Comment 12 Ryosuke Niwa 2012-03-27 22:59:30 PDT
Thanks for the clarification.

(In reply to comment #11)
> The first block is responsible for finding the 0th property in the itemRefElements list. Then searching required property in the collection starts in the second block. 
> So we require this block to get started with the searching in the second block.
> 
> In the second block i.e, for (unsigned i = m_cache.itemRefElementPosition..) :
> 
> 1. The outer for loop picks an element from itemRefElements.
> 2. The inner for loop is responsible to find a property in that element i.e, itemRefElements[i]. using itemAfter() method.
> itemAfter() returns the 0th property if the previous element is null else returns the next property in the itemRefElements[i]. It will return null if it already processed all properties in itemRefElements[i].
> 3. increment the currentPosition appropriately. 
> 4. If the currentPosition is equal to index then return the property. else find the next property.
> 5. If the next property is null that means itemRefElements[i] has no more property to process. then control will come to the outer for loop and picks the next element in the itemRefElements. And executes above steps (repeat from step 1). 
> 
> So I think if we merge two blocks here then the algorithm would become little unclear and complex.

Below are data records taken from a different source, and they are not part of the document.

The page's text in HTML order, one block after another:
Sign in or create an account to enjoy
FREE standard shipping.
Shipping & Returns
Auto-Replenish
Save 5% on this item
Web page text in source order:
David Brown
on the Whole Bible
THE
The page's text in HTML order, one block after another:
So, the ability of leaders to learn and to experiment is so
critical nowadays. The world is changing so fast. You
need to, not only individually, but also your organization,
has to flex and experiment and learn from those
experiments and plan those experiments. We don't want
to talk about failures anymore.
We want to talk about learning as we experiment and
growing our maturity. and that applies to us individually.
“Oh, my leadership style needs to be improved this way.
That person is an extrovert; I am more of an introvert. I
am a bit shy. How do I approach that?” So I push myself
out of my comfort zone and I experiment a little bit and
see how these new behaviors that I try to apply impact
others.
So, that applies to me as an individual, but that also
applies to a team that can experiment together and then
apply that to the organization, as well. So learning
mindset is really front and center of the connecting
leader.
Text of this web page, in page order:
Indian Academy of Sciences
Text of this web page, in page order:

In that case, can extract either or both parts as a helper function(s) with some descriptive name? That'll make the semantics much clearer :)
Comment 13 Arko Saha 2012-03-29 07:03:52 PDT
Created attachment 134572 [details]
Updated patch

Incorporated review comments.
Comment 14 Ryosuke Niwa 2012-03-29 15:23:33 PDT
Comment on attachment 134572 [details]
Updated patch

View in context: https://bugs.webkit.org/attachment.cgi?id=134572&action=review

Okay, the patch looks much better. Maybe we want one more iteration before we land this.

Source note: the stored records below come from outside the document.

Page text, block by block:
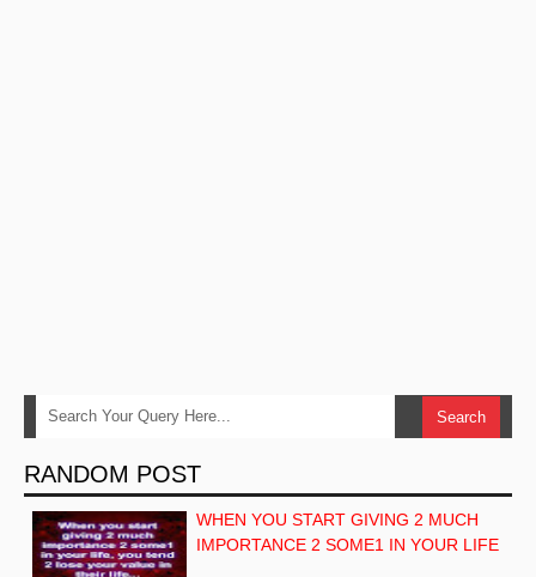
RANDOM POST
WHEN YOU START GIVING 2 MUCH
IMPORTANCE 2 SOME1 IN YOUR LIFE
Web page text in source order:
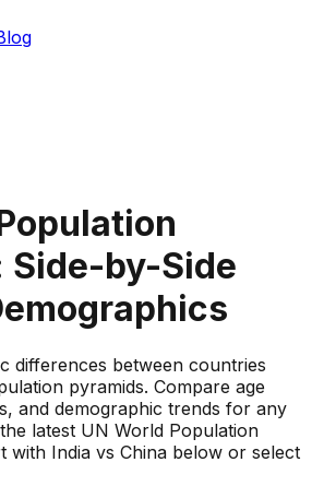
Side-by-Side
differences between countries
pyramids. Compare age
and demographic trends for any
latest UN World Population
with India vs China below or select

> Source/WebCore/html/HTMLCollection.h:92
> +#if ENABLE(MICRODATA)
> +        NodeCacheMap propertyCache;
> +        Vector<Element*> itemRefElements;
> +        RefPtr<DOMStringList> propertyNames;
> +        unsigned itemRefElementPosition;
> +        bool hasItemRefElements;
> +#endif

On my second thought, it might be better to store this in HTMLPropertiesCollection or an inner class or HTMLPropertiesCollection
because the change as is will increase the size of all HTMLCollection even though those collections would never use these variables.

> Source/WebCore/html/HTMLPropertiesCollection.cpp:67
> +static Node* nextNodeToProcess(Node* base, Node* node)

Maybe it's better to call this function nextNodeWithProperty? nextNodeToProcess sounds too generic.

> Source/WebCore/html/HTMLPropertiesCollection.cpp:69
> +    // An Microdata item may contain properties which in turn an item itself. Properties can also

"which in turn" what? "which in turn are items themselves"?

> Source/WebCore/html/HTMLPropertiesCollection.cpp:110
> +    std::sort(itemRefElements.begin(), itemRefElements.end(), compareTreeOrder);

This is very inefficient. I think it's probably better to walk the entire document and collect nodes in the document order
since sorting nodes will end up doing the same work anyway.

> Source/WebCore/html/HTMLPropertiesCollection.cpp:184
> +        for (unsigned pos = currentPosition; pos < index; ++pos) {

What's the point of pos local variable here? Can't we just increment currentPosition?
Comment 15 Arko Saha 2012-04-06 13:40:16 PDT
Created attachment 136059 [details]
Updated patch

Incorporated review comments.
Comment 16 WebKit Review Bot 2012-04-11 08:20:23 PDT
Comment on attachment 136059 [details]
Updated patch

Clearing flags on attachment: 136059

Committed r113862: <http://trac.webkit.org/changeset/113862>
Comment 17 WebKit Review Bot 2012-04-11 08:20:28 PDT
All reviewed patches have been landed.  Closing bug.